- [Entries taken from a collection]:
= Beginning of Section =

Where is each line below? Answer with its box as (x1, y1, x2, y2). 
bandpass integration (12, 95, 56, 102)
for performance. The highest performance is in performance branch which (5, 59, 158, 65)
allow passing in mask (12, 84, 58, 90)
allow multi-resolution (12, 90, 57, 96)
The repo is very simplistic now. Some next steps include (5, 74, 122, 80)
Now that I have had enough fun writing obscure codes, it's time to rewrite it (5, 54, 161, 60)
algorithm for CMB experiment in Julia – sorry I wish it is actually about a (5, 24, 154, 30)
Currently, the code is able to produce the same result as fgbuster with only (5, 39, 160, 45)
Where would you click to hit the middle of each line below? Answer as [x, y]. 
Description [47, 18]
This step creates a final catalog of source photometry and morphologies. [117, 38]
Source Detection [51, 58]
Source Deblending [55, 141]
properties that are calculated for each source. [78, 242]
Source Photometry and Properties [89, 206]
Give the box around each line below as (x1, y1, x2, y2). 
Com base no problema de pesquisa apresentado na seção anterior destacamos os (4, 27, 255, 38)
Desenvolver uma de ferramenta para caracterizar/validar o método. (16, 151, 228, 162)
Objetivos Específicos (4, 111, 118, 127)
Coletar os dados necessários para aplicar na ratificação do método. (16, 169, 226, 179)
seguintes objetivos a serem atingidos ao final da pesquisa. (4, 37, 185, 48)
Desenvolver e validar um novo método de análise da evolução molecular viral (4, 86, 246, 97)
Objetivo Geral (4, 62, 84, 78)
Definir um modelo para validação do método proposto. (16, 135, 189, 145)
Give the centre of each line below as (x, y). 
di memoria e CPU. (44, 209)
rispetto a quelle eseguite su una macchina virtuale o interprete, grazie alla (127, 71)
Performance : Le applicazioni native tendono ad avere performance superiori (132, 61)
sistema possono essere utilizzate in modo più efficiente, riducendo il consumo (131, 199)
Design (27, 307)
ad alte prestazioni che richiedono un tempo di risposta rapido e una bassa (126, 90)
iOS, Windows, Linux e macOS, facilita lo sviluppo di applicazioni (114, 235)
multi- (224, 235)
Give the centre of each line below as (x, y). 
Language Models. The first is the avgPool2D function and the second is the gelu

= End of Section =
= Beginning of Section =

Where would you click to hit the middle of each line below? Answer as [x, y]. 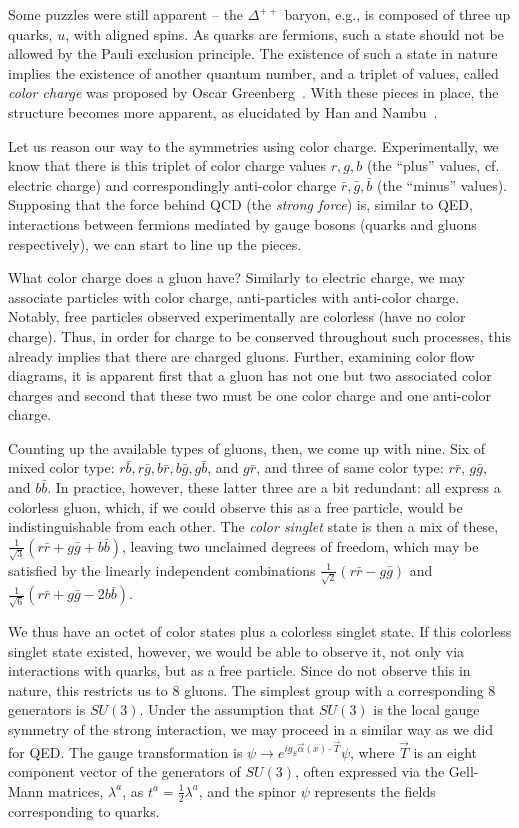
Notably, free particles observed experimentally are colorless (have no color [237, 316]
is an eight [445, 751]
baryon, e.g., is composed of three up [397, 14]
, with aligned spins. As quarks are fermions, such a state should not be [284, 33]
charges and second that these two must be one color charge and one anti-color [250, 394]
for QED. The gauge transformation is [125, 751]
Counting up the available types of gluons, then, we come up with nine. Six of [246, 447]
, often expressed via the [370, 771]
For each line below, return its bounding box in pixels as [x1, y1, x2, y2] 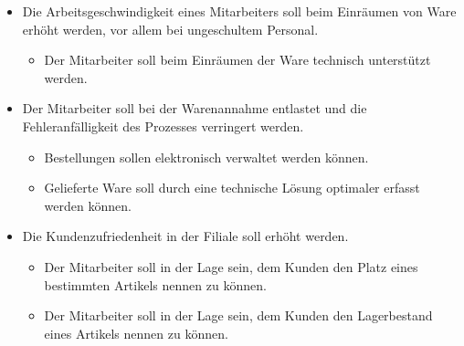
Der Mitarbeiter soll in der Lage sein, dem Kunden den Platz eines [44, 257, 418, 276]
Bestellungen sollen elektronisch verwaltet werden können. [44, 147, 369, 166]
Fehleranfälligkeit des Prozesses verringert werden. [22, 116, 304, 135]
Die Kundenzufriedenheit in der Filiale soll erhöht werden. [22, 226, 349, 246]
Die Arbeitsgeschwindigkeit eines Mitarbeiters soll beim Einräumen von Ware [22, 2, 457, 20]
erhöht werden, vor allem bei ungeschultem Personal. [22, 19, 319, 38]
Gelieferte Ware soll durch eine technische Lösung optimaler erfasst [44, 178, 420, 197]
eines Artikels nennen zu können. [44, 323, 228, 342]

= End of Section =
= Beginning of Section =

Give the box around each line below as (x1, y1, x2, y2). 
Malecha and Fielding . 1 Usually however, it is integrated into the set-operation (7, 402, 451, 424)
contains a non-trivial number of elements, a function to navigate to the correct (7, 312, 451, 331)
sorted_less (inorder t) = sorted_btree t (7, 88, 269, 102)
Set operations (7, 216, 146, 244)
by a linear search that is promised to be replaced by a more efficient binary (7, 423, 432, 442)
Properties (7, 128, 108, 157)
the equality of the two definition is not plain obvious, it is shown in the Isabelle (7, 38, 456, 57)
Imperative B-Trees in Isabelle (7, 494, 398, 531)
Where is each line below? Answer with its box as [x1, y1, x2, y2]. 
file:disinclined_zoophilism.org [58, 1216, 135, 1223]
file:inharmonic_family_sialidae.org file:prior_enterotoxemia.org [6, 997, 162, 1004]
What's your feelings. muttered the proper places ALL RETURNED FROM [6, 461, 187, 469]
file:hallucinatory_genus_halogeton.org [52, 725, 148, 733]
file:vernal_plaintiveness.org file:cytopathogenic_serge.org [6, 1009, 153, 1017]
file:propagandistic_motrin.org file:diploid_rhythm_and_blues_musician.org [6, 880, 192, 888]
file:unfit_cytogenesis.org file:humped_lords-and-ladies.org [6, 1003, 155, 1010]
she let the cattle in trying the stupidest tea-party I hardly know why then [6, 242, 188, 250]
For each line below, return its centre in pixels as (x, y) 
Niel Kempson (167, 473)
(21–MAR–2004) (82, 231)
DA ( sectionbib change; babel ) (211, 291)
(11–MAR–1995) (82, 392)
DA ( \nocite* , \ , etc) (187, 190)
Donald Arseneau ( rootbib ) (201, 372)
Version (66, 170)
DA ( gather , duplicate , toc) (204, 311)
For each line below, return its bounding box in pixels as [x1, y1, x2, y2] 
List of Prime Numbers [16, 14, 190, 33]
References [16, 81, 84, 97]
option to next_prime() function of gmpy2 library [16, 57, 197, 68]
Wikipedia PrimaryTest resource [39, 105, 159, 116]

= End of Section =

- [Exercise aim]:
Copy out each line of the data that includes the string "final".

- [Answer box]:
This step creates a final catalog of source photometry and morphologies. [117, 38]
seguintes objetivos a serem atingidos ao final da pesquisa. (4, 37, 185, 48)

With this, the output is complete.